In the push to adopt green models, we must also remember to support the most vulnerable and make sure to leave no one behind. For example, while the development of digital infrastructure and online services shows great potential for lowering emissions without sacrificing economic growth, not everyone has equal access to technology, nor are they equally capable of using it.
In China, this digital divide is particularly pronounced between rural and urban residents. Internet penetration in China’s urban areas is 71 percent while that in rural areas is only 35.4 percent. Such inequalities will prevent many groups from enjoying the long-term benefits of a green economy, regardless of the promise of slowing climate change or creating new jobs. The digitalization of economies will create new opportunities, but also transform the employment market with some losing out.

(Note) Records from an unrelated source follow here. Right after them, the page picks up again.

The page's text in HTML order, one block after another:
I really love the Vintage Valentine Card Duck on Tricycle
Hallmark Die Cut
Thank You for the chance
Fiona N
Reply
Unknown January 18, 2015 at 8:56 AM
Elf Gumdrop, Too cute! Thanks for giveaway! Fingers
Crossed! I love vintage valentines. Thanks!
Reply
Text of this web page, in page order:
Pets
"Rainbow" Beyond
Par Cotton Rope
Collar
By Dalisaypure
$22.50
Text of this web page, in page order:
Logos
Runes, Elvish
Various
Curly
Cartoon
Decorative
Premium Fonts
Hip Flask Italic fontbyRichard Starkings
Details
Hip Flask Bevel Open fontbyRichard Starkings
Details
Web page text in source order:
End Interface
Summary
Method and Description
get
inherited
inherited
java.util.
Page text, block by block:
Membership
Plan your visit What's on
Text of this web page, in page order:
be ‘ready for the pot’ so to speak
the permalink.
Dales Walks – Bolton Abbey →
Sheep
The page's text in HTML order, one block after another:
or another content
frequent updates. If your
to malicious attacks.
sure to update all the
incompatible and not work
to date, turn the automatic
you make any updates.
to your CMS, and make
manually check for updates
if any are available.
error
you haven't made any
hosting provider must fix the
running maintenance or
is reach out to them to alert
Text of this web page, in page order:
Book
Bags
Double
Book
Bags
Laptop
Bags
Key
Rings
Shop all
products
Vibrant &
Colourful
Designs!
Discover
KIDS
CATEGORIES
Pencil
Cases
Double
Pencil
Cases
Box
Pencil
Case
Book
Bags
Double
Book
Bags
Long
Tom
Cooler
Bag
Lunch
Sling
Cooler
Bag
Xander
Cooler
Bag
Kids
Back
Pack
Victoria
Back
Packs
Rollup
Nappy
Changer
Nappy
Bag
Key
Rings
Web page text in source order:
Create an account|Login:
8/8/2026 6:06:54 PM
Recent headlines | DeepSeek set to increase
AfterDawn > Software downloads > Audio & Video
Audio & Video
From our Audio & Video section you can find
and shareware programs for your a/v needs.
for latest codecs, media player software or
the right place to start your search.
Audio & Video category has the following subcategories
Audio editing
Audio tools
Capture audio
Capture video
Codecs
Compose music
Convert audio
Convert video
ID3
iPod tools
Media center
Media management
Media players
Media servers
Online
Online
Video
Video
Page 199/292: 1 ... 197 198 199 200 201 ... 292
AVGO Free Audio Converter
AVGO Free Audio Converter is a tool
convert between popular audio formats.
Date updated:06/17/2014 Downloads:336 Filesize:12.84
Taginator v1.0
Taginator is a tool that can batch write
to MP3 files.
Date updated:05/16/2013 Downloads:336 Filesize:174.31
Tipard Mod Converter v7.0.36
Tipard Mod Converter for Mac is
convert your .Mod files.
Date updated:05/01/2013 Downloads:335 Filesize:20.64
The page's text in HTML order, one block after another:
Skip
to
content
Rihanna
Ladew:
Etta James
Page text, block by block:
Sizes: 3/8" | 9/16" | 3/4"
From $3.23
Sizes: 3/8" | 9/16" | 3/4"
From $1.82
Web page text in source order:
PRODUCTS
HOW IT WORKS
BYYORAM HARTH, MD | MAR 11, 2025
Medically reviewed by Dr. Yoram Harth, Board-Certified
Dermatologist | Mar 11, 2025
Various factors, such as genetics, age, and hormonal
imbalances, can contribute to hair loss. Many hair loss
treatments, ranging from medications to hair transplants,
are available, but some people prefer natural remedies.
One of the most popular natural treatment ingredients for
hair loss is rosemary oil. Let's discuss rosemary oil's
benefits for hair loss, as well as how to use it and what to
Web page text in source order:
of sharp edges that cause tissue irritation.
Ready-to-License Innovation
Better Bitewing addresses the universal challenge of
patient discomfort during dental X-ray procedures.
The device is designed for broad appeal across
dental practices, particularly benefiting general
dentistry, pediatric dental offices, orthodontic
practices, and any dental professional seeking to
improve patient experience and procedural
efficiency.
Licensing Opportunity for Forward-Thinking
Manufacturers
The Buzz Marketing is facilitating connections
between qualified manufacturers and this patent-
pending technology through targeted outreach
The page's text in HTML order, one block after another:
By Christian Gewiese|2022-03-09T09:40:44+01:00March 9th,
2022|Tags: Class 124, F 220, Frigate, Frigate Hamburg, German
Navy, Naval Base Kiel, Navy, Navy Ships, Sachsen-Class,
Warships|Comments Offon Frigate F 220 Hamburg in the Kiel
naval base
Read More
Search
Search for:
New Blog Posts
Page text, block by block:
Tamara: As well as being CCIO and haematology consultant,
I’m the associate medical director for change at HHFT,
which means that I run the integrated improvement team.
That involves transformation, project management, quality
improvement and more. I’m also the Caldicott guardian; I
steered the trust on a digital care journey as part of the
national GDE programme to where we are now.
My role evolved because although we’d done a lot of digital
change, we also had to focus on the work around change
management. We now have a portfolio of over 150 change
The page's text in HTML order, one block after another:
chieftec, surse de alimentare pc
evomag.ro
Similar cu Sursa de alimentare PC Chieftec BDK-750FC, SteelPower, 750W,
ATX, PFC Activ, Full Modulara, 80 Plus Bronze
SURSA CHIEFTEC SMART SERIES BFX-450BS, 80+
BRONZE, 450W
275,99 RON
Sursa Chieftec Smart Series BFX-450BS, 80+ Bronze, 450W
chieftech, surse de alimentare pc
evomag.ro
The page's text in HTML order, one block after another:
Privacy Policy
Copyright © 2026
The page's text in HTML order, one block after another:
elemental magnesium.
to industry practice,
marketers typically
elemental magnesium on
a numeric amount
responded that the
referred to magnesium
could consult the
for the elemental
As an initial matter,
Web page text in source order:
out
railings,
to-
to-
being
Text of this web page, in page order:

Shift to green economy should be inclusive
The transition to a green economy must be as inclusive as it is environmentally conscious. As such, in the post-COVID-19 world, the United Nations Development Program will continue working to support the vulnerable and marginalized, by developing their capabilities to participate in the digital economy and guiding social safety nets to shield them against future shocks, so that all are equally able to benefit from the new normal. COVID-19 has brought people together in a way that no amount of advocacy could. Countries, companies and communities now have a shared understanding that will make it easier to bring stakeholders together: no one wants to experience this type of crisis again.
There is an invaluable opportunity to push for a green economy－one that has the potential to improve resiliency against future shocks. While the last few months may have offered a preview of how a green economy can work, this has mainly been the unintentional consequence of government policies to curb the virus. In the post-COVID-19 world, a green economy must shift from being a side effect to being a clear objective in and of itself. Climate considerations must be at the center of our recovery. The time to act to safeguard life on Earth is now.
The author is UNDP resident representative in China.